I know its a lil dark and whatnot, so I'll start you off with a clue..... um.... "American Standard"


----------



## Meysha

Now that is the weirdest picture I've ever seen! 

I'm Australian so does that mean I get a different clue to all the americans???


----------



## MostlyDigital

Haha, no way .... I hope this isnt too hard, or too vague.


----------



## Meysha

ok... so it looks like a metallic golf ball with a wispy bit of gas/glass appearing from nowhere.
or a microphone.?

What is that weird wispy thing?! ARGH! This is hard. ok let me think......................... :scratch: ..........
hmmm


----------



## Garbz

it's a fluid of sorts?  Prehapse a shell.  ALthough i don't know what that has to do with american standard.  Prehapse give us an ANSI number.


----------



## jadin

I'm going to play detective now... "American Standard" is a brand of toilet. I know this because whenever I use one, I like to brag that I'm "pissing on an American standard"...

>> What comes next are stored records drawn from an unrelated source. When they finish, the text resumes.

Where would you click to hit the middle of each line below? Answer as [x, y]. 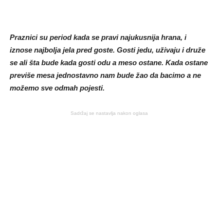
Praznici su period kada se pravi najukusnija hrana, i [98, 37]
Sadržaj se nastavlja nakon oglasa [109, 113]
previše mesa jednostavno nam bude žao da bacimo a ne [105, 75]
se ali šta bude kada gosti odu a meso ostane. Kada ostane [109, 62]
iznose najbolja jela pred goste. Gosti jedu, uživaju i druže [108, 50]
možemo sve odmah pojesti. [57, 88]
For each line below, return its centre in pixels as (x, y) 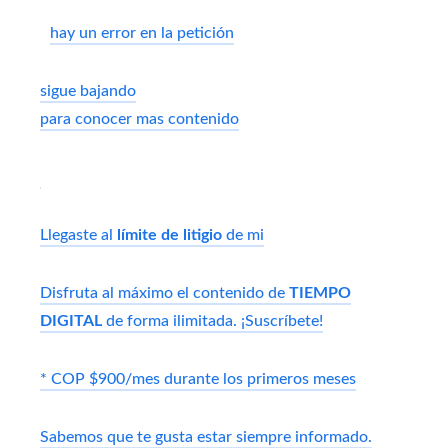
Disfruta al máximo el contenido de (164, 292)
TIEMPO (320, 292)
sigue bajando (88, 90)
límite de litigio (169, 234)
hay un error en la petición (142, 32)
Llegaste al (78, 234)
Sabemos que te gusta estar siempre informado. (206, 436)
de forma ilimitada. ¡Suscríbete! (212, 320)
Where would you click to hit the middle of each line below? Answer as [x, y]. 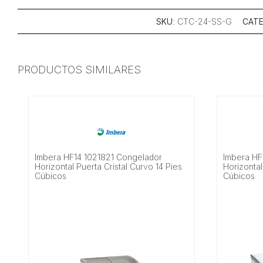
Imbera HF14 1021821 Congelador [99, 157]
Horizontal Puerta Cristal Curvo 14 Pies [109, 167]
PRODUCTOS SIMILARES [79, 69]
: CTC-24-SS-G [202, 21]
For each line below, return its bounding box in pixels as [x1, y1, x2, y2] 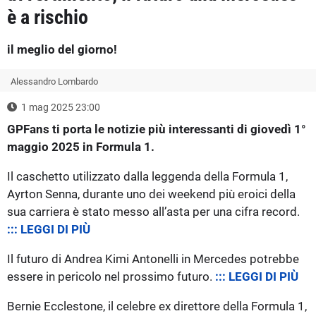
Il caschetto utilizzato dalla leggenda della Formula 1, [7, 169, 288, 183]
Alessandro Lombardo [11, 75, 98, 87]
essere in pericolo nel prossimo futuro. [7, 269, 215, 284]
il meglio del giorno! [7, 42, 117, 56]
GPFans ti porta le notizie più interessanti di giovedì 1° [7, 121, 306, 136]
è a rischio [7, 5, 88, 29]
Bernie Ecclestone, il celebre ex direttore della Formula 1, [7, 298, 307, 313]
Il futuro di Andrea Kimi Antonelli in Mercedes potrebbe [7, 251, 299, 266]
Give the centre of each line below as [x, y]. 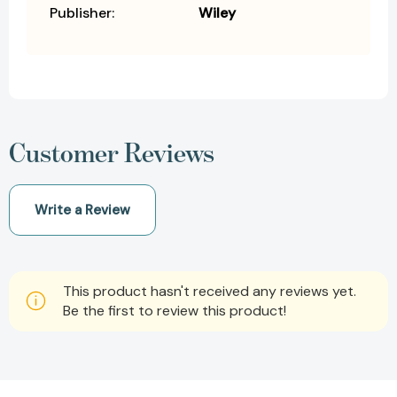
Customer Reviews [112, 152]
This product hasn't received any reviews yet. [210, 291]
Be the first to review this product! [175, 310]
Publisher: [82, 12]
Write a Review [82, 210]
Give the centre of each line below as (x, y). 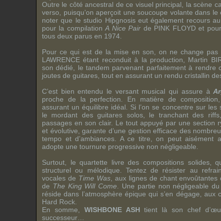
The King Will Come (85, 186)
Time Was (94, 178)
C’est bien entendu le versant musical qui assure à (128, 91)
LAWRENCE (61, 60)
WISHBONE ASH (112, 210)
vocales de (60, 178)
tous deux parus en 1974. (82, 36)
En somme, (63, 210)
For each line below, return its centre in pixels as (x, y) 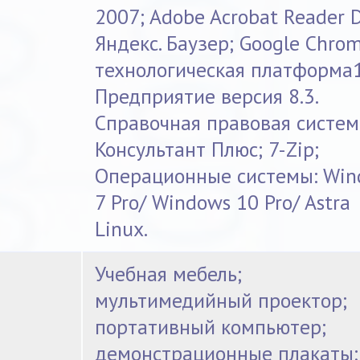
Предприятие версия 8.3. (207, 96)
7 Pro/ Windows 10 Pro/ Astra (223, 202)
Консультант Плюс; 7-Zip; (207, 149)
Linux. (122, 229)
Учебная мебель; (169, 274)
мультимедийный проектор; (221, 301)
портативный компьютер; (211, 327)
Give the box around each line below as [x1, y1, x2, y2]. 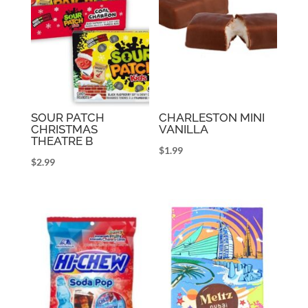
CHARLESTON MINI [159, 111, 265, 125]
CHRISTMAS [30, 122, 98, 137]
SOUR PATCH [30, 111, 104, 125]
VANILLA [159, 122, 209, 137]
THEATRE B [30, 134, 93, 148]
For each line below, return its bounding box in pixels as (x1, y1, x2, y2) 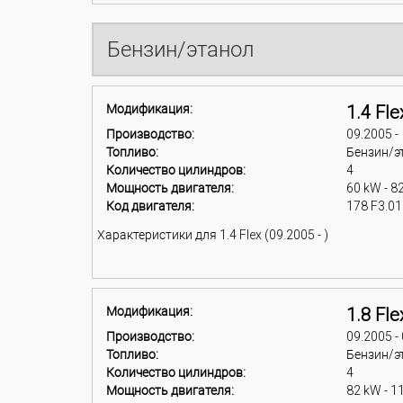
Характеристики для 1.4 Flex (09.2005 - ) (97, 228, 328, 242)
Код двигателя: (106, 199, 194, 213)
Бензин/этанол (107, 37, 255, 62)
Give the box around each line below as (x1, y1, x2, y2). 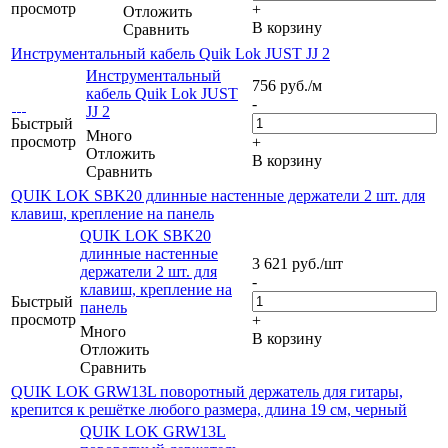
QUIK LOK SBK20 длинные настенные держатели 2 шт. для (11, 186, 425, 204)
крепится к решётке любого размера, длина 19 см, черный (11, 400, 407, 418)
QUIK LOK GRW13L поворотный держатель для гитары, (11, 382, 403, 400)
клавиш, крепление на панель (11, 204, 214, 222)
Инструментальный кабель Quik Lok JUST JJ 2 (11, 44, 330, 62)
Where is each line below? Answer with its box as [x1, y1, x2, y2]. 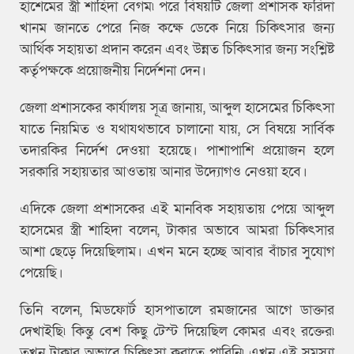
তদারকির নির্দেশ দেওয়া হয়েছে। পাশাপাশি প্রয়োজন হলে [20, 141, 334, 160]
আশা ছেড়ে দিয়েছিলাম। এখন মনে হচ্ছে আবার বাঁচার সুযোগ [20, 242, 334, 261]
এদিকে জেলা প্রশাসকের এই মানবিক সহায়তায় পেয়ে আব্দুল [20, 199, 334, 218]
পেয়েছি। [20, 263, 63, 282]
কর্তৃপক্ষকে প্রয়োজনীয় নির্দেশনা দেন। [20, 61, 206, 80]
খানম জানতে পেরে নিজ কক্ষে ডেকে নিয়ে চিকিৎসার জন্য [20, 18, 334, 37]
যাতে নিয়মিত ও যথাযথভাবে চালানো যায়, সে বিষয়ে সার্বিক [20, 119, 334, 138]
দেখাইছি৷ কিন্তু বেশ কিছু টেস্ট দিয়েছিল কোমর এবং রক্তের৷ [20, 322, 334, 341]
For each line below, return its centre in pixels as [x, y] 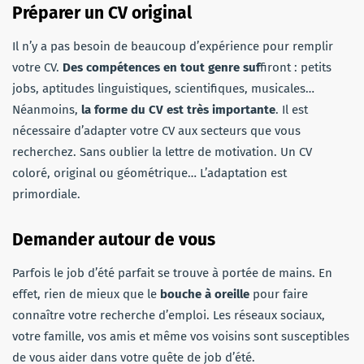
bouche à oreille [205, 294]
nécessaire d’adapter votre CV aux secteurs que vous [156, 130]
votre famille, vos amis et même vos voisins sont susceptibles [181, 336]
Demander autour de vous [114, 239]
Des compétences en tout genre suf [161, 67]
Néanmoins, [47, 109]
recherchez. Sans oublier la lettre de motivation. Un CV [162, 152]
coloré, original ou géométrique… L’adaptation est [149, 173]
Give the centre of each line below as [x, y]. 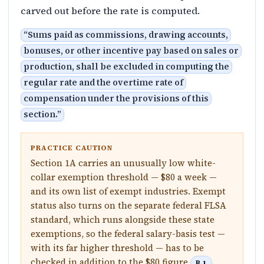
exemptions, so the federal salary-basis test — [128, 234]
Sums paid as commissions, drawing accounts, [128, 35]
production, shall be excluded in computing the [126, 67]
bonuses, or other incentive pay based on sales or [131, 51]
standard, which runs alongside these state [123, 220]
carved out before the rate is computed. [110, 11]
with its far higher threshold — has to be [117, 248]
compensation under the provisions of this [116, 98]
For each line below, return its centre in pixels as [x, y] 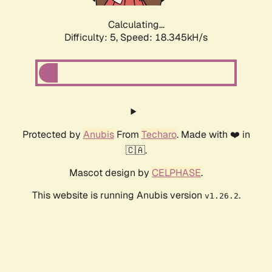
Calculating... [136, 25]
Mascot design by [110, 173]
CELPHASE [176, 173]
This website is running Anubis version [118, 195]
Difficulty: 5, [92, 38]
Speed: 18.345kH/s [164, 38]
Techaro [159, 135]
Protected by [53, 135]
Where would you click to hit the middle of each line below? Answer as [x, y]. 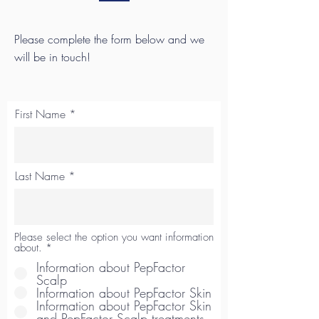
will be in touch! [52, 57]
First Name [40, 114]
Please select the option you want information [114, 237]
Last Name [40, 176]
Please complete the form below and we [109, 40]
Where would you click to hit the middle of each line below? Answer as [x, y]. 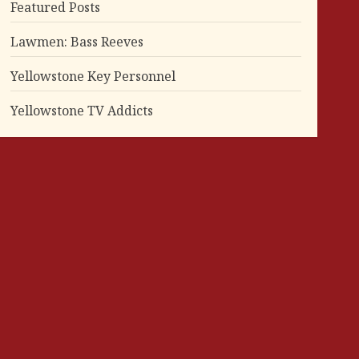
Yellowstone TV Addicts [81, 110]
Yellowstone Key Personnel [93, 76]
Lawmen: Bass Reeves [77, 41]
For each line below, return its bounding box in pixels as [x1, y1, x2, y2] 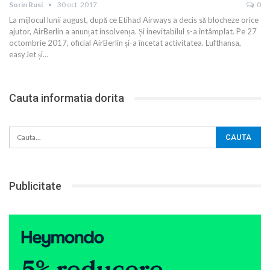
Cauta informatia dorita [9, 92, 124, 105]
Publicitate [9, 179, 61, 192]
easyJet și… [9, 49, 48, 60]
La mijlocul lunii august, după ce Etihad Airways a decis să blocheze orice [9, 15, 259, 25]
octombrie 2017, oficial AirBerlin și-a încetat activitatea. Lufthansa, [9, 38, 241, 48]
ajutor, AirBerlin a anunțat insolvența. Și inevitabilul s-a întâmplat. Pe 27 [9, 27, 257, 37]
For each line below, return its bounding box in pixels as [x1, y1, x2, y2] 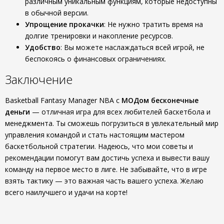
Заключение [5, 71, 72, 87]
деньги [5, 107, 30, 116]
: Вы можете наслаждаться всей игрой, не [60, 42, 204, 52]
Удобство [25, 42, 60, 52]
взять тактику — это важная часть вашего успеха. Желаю [5, 176, 203, 185]
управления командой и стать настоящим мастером [5, 130, 184, 139]
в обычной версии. [25, 8, 88, 17]
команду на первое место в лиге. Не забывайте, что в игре [5, 164, 207, 174]
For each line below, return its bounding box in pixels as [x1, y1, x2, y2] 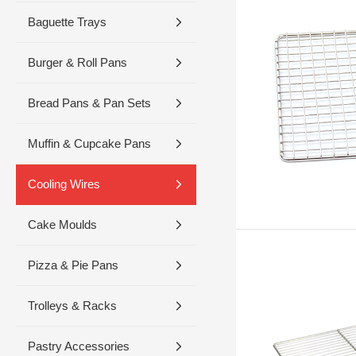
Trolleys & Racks [28, 299, 117, 312]
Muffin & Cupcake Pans [28, 137, 151, 150]
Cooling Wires [28, 177, 100, 191]
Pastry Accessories [28, 339, 130, 353]
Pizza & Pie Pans [28, 258, 118, 272]
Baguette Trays [28, 15, 106, 29]
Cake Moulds [28, 218, 97, 231]
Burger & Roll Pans [28, 56, 127, 69]
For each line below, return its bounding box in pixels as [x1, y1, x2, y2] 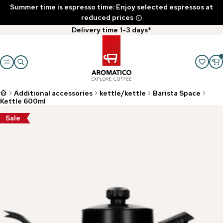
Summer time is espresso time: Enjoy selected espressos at [10, 2, 213, 11]
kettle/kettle [100, 89, 146, 98]
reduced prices [81, 13, 133, 22]
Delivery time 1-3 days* [72, 25, 151, 34]
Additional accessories [14, 89, 93, 98]
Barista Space [153, 89, 201, 98]
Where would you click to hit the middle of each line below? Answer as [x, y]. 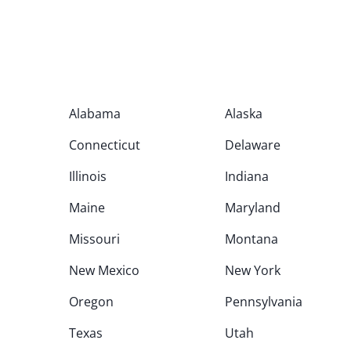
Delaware [252, 145]
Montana [251, 239]
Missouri [94, 239]
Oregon [91, 302]
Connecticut [105, 145]
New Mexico [104, 270]
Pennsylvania [263, 302]
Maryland [252, 208]
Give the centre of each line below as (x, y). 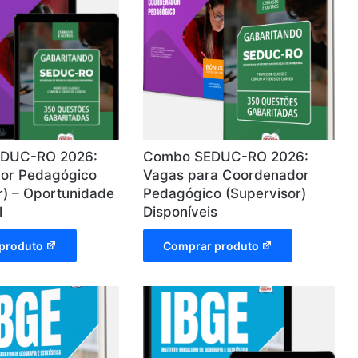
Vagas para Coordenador (227, 175)
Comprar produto (211, 245)
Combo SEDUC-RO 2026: (226, 156)
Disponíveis (181, 211)
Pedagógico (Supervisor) (225, 193)
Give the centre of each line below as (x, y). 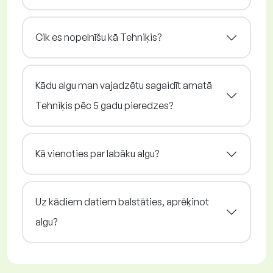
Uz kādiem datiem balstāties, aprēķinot (122, 202)
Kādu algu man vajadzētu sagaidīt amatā (124, 86)
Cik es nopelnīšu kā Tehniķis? (98, 37)
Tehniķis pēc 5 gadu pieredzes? (104, 106)
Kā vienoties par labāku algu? (97, 154)
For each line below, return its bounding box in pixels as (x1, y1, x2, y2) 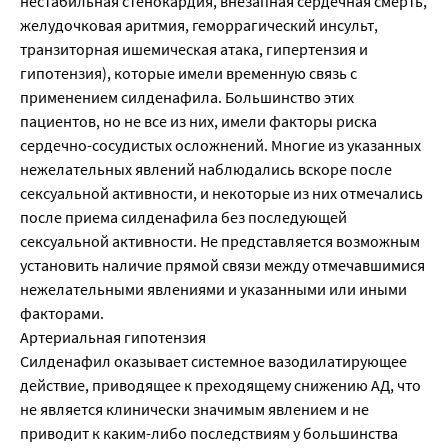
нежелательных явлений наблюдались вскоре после (20, 159, 392, 180)
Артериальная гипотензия (20, 327, 206, 348)
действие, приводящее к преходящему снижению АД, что (20, 375, 421, 396)
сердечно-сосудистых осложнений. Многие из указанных (20, 135, 421, 156)
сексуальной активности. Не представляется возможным (20, 231, 420, 252)
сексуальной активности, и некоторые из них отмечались (20, 183, 423, 204)
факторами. (20, 303, 104, 324)
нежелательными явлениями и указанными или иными (20, 279, 407, 300)
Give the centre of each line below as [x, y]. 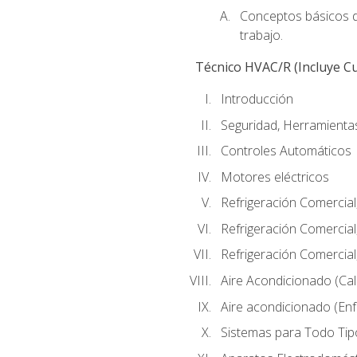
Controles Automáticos [286, 151]
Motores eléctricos [275, 177]
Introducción [257, 99]
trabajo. [261, 35]
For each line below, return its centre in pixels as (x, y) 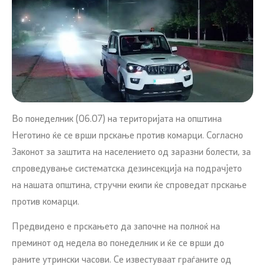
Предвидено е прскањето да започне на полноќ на (116, 227)
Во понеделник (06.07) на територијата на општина (117, 119)
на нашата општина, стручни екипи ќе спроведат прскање (129, 185)
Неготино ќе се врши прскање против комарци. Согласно (127, 136)
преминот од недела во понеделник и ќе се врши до (118, 244)
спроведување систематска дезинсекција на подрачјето (127, 169)
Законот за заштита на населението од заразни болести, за (131, 152)
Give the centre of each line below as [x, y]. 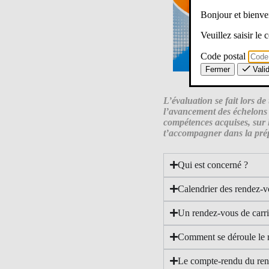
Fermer [218, 69]
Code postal [223, 56]
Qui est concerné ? [213, 165]
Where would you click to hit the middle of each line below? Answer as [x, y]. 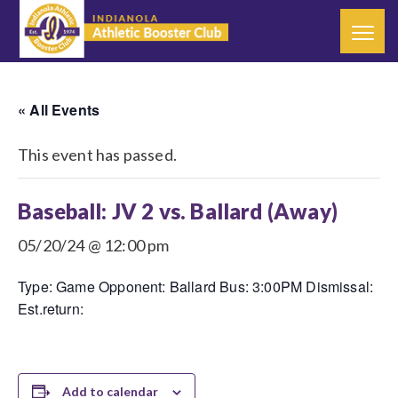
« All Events [59, 110]
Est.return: [51, 309]
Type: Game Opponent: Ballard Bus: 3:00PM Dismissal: [196, 287]
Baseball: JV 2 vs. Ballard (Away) [178, 211]
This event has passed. [97, 155]
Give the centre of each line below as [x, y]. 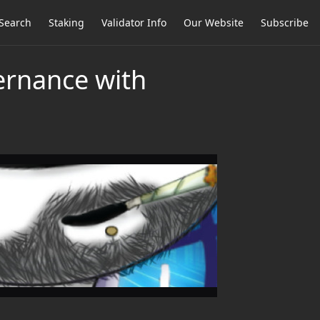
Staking [66, 22]
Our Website [214, 22]
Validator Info [134, 22]
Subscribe [285, 22]
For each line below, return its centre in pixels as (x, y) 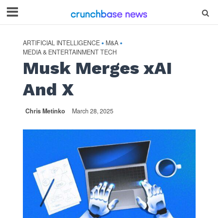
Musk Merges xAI (97, 68)
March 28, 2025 (92, 111)
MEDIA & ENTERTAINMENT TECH (70, 52)
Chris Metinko (45, 111)
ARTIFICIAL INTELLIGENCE (61, 43)
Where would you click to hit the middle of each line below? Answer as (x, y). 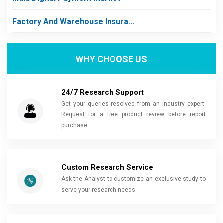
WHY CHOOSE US (111, 59)
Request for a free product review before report (133, 114)
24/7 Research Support (102, 92)
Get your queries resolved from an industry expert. (133, 104)
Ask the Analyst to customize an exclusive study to (133, 179)
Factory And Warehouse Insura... (73, 21)
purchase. (75, 125)
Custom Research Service (107, 167)
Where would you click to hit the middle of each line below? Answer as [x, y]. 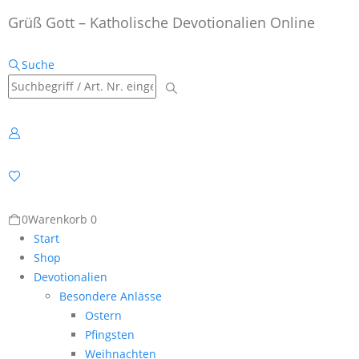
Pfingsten [110, 334]
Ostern [103, 315]
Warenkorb [59, 219]
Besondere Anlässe [111, 296]
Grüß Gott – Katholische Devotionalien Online [161, 23]
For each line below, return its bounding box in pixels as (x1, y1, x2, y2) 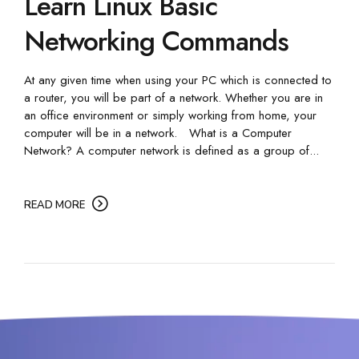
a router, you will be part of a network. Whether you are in (24, 88, 323, 107)
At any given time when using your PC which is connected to (24, 71, 332, 89)
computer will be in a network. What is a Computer (24, 123, 292, 142)
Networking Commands (24, 21, 288, 61)
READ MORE (24, 197, 85, 212)
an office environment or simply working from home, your (24, 106, 317, 124)
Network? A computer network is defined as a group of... (24, 141, 319, 159)
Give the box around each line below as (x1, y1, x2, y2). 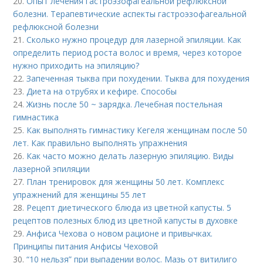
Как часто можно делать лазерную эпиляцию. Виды (26, 150, 234, 161)
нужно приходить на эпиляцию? (13, 60, 140, 71)
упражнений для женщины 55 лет (13, 189, 147, 200)
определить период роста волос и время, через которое (13, 47, 242, 58)
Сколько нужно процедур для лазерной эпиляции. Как (26, 34, 242, 45)
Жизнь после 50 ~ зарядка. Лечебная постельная (26, 99, 223, 110)
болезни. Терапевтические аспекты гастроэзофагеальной (13, 8, 247, 19)
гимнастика (13, 112, 59, 123)
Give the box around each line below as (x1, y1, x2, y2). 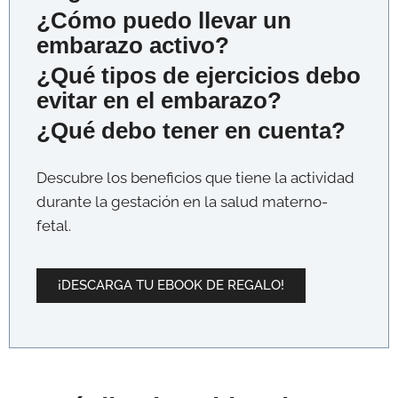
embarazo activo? (36, 31, 229, 59)
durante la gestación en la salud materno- (36, 192, 328, 211)
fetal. (36, 216, 71, 235)
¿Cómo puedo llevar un (36, 6, 291, 34)
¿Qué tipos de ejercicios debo (36, 61, 361, 89)
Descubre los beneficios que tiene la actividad (36, 168, 354, 187)
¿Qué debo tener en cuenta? (36, 116, 346, 144)
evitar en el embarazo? (36, 86, 282, 114)
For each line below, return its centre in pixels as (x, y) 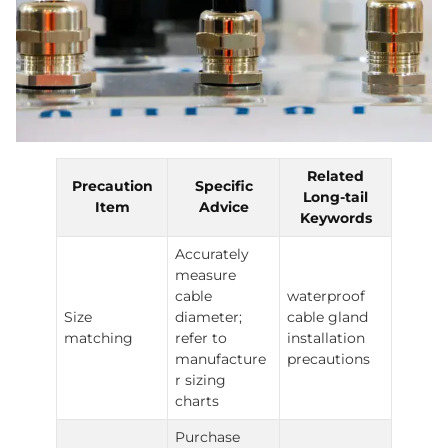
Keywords (335, 218)
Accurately (212, 254)
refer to (201, 338)
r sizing (201, 380)
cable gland (328, 317)
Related (335, 176)
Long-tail (335, 197)
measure (206, 275)
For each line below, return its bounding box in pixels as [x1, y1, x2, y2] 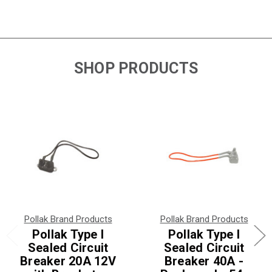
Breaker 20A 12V [20, 253, 116, 268]
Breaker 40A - [164, 253, 244, 268]
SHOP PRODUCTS [73, 59, 199, 77]
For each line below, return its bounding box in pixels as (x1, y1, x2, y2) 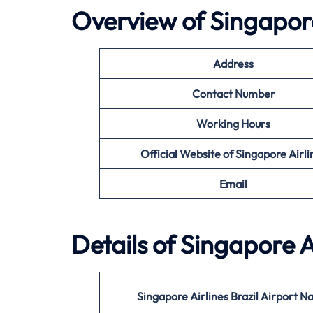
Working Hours (196, 117, 270, 131)
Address (213, 57, 254, 71)
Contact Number (191, 87, 275, 101)
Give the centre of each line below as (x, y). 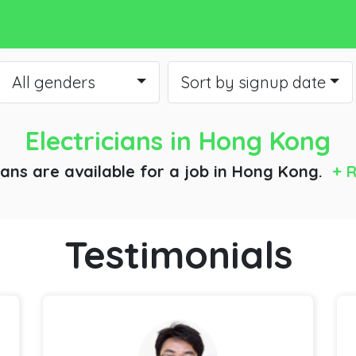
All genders (53, 83)
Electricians (94, 141)
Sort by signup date (253, 83)
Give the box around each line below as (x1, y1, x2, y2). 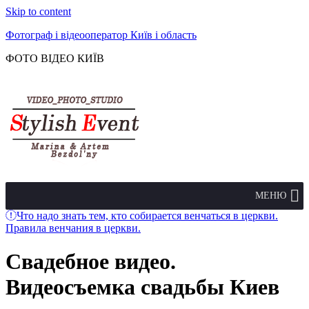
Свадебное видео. (6, 249, 176, 275)
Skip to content (6, 6, 71, 17)
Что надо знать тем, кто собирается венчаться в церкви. (17, 210, 278, 221)
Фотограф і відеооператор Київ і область (6, 29, 197, 41)
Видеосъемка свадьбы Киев (6, 275, 279, 300)
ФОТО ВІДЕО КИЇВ (6, 52, 104, 64)
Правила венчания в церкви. (6, 222, 141, 234)
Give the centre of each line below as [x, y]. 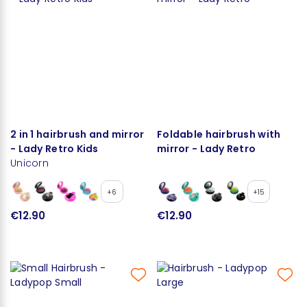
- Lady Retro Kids [54, 148]
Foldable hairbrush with [219, 134]
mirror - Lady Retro [207, 148]
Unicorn [29, 163]
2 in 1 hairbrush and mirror [77, 134]
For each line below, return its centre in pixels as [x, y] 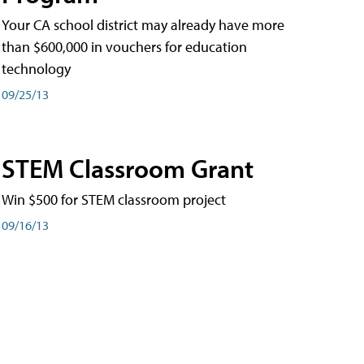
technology [36, 68]
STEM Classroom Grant [128, 168]
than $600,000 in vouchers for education [124, 46]
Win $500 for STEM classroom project [114, 199]
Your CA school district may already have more [143, 24]

I brightened the photo on my computer and there does seem to be a ring that is the same shape as a toilet. So my guess is going to have to be something that's reflecting a toilet bowl, specifically something like a metal handle.

My guess is a toilet handle.

... now back to figuring out what the screen / mesh type stuff could possibly be.


----------



## hobbes28

MostlyDigital said:
			
		

>




Clue: American Standard...hmmm...

Could it be a set of pliers or wrench or something of that sort?


----------



## MostlyDigital

nope, no one's there yet. jadin is on the right track. don't leave the bathroom. Yes there is a fluid in that picture.

hints: stay in the bathroom, american standard does make plumbing items, you do see fluid in the picture, and.... try a different vantage point, look at things like you normally wouldnt. 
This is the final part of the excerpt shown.